Genauso wie beim Kohlepfennig würde sich auch bei der kostendeckenden Vergütung die Verfassungswidrigkeit herausstellen.

Der Kohlepfennig wurde als verfassungswidrige Sonderabgabe eingestuft, weil er in den Bundeshaushalt floß und unter Umgehung der Finanzhoheit des Parlaments ausgezahlt wurde. Kostendeckende Vergütung würde nicht durch den Bundeshaushalt fließen, sondern direkt vom Stromkunden über den Netzbetreiber zum Solarstromeinspeiser.

Eine angebliche Analogie zwischen Stromeinspeisungsgesetz und Kohlepfennig wurde vom Bundesverfassungsgericht am 9.1.96 als ungenügendes Argument abgelehnt.

  • Der Wirtschaftsstandort würde gefährdet, weil höhere Strompreise die Produkte verteuern.

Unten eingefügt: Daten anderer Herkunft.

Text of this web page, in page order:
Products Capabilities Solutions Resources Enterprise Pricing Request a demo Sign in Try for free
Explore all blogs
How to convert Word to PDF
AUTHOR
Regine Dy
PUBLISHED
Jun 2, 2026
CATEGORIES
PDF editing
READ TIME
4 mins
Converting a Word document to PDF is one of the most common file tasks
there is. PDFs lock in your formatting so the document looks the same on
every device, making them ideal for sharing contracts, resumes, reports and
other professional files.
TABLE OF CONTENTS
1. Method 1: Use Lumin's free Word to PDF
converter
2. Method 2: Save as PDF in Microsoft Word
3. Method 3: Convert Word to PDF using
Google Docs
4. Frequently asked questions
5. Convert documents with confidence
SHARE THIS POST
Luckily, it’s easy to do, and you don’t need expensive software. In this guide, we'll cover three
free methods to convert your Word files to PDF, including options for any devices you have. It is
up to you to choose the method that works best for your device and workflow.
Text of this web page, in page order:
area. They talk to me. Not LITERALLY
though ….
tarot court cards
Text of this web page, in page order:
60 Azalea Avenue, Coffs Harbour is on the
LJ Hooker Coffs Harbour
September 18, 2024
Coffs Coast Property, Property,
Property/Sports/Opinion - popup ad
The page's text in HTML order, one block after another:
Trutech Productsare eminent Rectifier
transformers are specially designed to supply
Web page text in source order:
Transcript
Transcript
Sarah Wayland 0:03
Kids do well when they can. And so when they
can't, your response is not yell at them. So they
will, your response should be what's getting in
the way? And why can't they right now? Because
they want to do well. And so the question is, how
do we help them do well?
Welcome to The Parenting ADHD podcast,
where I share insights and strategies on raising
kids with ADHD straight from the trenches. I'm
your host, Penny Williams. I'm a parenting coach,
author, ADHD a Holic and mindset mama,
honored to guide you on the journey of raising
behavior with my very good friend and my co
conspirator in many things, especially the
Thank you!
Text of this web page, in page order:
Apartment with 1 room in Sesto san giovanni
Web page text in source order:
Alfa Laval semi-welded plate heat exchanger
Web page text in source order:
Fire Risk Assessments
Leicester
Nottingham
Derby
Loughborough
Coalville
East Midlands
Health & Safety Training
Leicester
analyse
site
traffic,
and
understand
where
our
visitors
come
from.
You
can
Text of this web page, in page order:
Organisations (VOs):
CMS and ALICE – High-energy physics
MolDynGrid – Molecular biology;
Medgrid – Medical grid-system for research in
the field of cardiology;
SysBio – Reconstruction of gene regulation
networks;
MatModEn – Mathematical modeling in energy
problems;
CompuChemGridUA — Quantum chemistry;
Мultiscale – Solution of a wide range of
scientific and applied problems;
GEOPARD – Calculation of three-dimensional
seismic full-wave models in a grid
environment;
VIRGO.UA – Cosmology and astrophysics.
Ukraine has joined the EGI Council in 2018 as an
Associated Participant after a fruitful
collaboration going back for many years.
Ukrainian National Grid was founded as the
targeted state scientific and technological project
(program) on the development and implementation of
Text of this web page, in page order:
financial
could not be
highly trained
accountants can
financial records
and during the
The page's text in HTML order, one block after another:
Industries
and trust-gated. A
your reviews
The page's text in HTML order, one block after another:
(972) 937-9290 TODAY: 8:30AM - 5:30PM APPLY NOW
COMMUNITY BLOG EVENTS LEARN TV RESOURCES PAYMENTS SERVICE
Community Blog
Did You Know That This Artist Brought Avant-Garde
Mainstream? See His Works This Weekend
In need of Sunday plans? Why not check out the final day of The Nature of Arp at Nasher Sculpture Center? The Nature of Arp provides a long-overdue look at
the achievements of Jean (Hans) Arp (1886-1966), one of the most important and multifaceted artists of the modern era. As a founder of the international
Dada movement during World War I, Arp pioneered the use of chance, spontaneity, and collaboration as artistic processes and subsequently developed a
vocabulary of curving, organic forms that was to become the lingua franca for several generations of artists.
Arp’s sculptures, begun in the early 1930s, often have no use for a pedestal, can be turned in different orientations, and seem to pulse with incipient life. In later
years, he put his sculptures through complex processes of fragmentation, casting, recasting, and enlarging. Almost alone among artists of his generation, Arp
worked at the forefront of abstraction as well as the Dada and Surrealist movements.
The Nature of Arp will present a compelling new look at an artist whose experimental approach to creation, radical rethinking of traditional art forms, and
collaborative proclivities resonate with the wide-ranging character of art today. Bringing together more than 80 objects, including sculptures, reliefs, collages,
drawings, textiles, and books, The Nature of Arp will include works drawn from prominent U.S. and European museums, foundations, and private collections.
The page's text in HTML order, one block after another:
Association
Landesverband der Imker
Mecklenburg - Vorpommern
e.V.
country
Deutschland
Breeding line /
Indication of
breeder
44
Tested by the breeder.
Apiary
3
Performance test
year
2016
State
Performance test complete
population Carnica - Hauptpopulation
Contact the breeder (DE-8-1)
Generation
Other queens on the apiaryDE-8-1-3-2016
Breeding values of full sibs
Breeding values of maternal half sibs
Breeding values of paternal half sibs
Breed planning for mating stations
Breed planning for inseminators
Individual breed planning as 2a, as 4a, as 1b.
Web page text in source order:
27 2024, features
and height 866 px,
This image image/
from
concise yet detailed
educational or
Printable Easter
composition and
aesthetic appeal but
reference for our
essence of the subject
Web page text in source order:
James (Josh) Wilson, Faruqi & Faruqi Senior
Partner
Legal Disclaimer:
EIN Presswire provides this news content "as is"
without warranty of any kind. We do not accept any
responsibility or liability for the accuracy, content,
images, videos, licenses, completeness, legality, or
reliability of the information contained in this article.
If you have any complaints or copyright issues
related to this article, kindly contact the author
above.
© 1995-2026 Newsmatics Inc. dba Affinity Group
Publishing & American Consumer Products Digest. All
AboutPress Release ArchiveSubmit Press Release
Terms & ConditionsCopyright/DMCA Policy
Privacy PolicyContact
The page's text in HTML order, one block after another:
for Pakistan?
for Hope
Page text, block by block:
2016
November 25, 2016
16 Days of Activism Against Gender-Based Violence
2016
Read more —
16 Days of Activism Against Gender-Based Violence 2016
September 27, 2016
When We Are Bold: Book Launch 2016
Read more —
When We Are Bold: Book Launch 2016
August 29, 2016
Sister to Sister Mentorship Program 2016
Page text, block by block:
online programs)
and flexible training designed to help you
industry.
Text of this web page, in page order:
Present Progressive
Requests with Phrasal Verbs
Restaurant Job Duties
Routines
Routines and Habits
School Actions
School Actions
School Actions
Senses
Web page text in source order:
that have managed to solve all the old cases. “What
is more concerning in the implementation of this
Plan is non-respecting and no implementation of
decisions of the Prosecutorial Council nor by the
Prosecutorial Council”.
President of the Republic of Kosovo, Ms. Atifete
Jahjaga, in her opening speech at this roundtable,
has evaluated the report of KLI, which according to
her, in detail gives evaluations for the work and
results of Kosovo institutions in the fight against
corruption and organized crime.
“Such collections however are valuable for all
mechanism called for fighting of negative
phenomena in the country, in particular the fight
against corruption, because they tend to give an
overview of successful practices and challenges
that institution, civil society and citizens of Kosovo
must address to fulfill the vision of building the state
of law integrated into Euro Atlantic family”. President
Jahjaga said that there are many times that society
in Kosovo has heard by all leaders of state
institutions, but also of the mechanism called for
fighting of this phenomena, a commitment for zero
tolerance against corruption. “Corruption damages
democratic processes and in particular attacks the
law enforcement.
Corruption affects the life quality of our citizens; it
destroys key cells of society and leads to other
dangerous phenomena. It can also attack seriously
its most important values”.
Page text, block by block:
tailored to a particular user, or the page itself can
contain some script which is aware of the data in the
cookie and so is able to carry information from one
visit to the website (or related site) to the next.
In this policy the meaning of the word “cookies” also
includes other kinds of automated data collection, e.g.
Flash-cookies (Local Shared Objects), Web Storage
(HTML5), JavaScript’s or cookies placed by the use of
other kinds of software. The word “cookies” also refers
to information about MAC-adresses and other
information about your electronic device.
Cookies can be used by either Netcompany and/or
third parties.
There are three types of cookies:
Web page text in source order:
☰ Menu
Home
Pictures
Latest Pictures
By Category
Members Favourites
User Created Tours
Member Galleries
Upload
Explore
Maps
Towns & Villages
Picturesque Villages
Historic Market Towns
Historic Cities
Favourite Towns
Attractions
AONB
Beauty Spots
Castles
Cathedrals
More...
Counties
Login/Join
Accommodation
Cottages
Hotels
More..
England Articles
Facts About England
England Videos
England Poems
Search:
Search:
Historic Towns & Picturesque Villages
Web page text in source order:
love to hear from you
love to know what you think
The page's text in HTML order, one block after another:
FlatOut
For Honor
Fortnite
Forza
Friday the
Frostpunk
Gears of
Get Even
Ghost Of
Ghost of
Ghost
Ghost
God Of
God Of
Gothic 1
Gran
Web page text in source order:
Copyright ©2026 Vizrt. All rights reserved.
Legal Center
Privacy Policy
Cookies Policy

Tatsächlich sind bei fast allen Produkten die Stromkosten im Vergleich zu den Lohnnebenkosten eher zu vernachlässigen. Im Vergleich zu den Gesamtkosten des Produkts liegen sie im Durchschnitt sogar weit unter 3 %. Würden die Stromkosten um 1 % ansteigen, dann würden die Gesamtkosten des Produkts um weniger als 0,3 Promille steigen.